Action item:
Compute how many lines below contain the word "jantje" and respond with that number only.

——

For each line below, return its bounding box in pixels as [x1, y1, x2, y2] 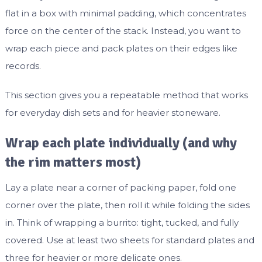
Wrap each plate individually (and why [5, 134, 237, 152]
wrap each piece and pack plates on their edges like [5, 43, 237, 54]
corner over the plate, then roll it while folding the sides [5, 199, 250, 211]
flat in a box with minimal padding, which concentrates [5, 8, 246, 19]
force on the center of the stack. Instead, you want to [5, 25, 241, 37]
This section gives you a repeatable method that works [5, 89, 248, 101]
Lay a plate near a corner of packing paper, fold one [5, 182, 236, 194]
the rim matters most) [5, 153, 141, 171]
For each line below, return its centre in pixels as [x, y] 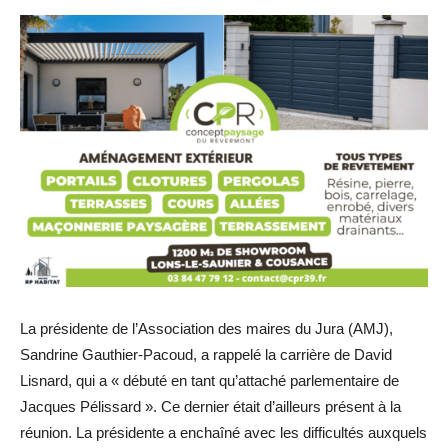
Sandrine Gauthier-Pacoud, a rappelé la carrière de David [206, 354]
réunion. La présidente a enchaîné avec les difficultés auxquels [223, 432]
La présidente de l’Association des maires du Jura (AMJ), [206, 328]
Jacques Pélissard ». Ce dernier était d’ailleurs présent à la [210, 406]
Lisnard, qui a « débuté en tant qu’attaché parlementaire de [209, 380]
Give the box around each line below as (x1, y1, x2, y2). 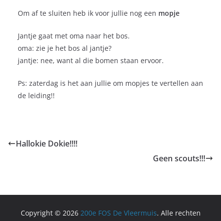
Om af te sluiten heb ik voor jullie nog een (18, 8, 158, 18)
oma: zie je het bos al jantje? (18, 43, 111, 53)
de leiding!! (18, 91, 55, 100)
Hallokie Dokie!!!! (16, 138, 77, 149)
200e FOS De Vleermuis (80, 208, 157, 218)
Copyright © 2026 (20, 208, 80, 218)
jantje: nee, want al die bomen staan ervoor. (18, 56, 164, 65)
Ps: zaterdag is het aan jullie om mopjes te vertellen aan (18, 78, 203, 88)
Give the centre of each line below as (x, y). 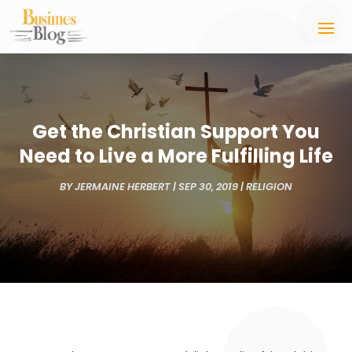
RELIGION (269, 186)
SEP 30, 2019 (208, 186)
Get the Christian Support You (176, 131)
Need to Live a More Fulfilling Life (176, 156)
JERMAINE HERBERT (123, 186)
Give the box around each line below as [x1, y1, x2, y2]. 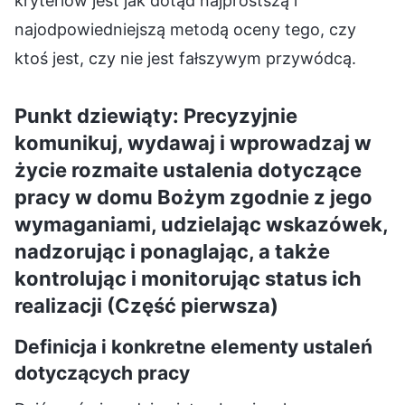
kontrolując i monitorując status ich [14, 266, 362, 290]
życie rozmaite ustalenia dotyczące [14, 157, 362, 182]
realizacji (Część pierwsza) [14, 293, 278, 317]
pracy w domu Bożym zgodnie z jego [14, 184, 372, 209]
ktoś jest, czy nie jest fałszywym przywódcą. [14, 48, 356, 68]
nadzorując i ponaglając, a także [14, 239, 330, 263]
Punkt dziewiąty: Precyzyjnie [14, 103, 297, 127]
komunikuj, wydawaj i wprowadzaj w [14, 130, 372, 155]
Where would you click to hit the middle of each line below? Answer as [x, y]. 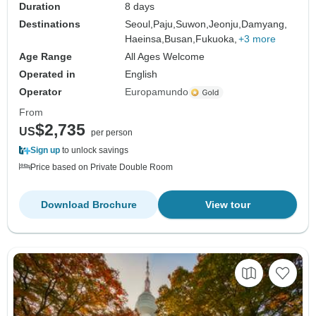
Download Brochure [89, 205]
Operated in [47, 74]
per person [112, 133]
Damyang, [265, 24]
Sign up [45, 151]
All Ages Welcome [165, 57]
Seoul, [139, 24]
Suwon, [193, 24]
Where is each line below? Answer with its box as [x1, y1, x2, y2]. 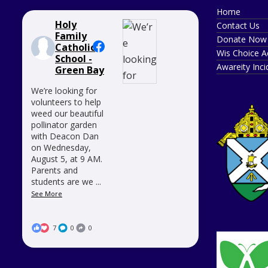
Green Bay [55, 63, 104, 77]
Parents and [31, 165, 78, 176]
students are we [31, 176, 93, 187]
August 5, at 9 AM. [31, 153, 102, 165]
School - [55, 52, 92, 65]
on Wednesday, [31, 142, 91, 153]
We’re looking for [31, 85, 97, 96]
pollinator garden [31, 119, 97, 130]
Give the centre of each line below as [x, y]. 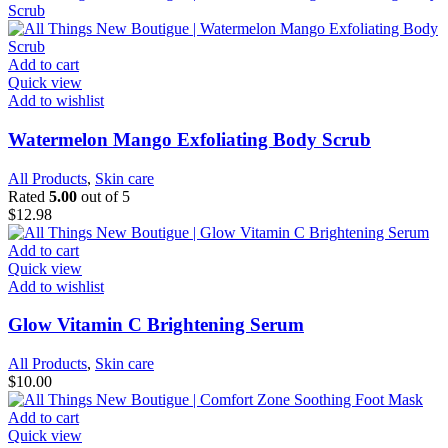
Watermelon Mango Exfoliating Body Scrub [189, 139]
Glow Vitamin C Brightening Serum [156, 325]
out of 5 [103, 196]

——

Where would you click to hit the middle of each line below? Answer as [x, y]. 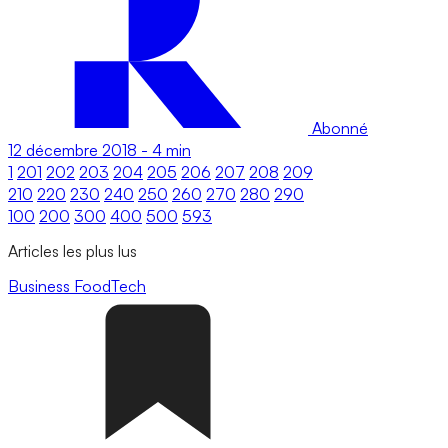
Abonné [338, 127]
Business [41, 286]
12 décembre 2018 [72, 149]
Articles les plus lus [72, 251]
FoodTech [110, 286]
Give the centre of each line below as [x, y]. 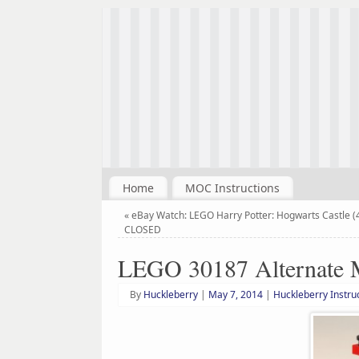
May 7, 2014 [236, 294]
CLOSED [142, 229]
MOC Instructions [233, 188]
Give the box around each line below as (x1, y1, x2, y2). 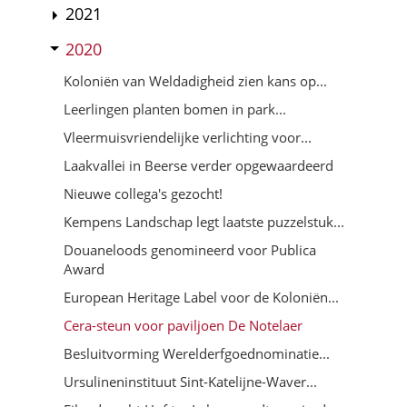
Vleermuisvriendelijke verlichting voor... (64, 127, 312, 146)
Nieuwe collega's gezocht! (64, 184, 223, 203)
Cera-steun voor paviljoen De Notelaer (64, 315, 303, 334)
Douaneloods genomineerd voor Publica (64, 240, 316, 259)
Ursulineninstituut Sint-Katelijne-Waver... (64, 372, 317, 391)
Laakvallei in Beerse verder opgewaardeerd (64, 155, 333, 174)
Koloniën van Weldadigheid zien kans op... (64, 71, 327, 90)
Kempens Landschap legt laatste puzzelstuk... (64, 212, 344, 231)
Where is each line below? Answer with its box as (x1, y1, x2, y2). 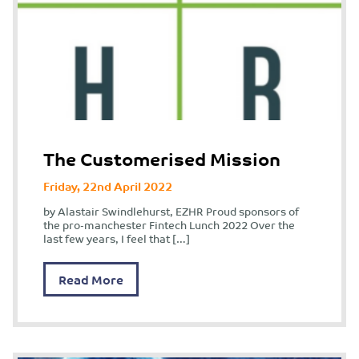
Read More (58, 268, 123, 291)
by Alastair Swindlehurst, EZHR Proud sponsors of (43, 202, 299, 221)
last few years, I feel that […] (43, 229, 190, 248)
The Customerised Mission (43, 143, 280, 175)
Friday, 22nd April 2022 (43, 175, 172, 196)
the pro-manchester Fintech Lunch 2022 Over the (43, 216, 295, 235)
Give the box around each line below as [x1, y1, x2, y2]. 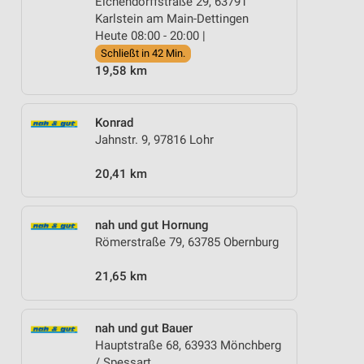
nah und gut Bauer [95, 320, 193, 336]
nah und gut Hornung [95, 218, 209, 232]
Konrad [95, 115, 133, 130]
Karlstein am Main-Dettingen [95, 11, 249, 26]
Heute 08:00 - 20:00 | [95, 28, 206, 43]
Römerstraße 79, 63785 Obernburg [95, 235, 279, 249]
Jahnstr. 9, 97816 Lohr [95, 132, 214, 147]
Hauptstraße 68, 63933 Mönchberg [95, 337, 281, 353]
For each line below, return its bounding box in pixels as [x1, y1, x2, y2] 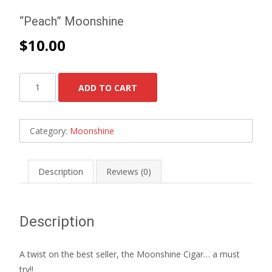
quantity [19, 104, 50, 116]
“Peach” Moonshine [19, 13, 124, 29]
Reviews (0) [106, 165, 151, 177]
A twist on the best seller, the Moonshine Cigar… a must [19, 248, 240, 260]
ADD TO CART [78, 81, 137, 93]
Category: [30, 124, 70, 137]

——

Answer section:
2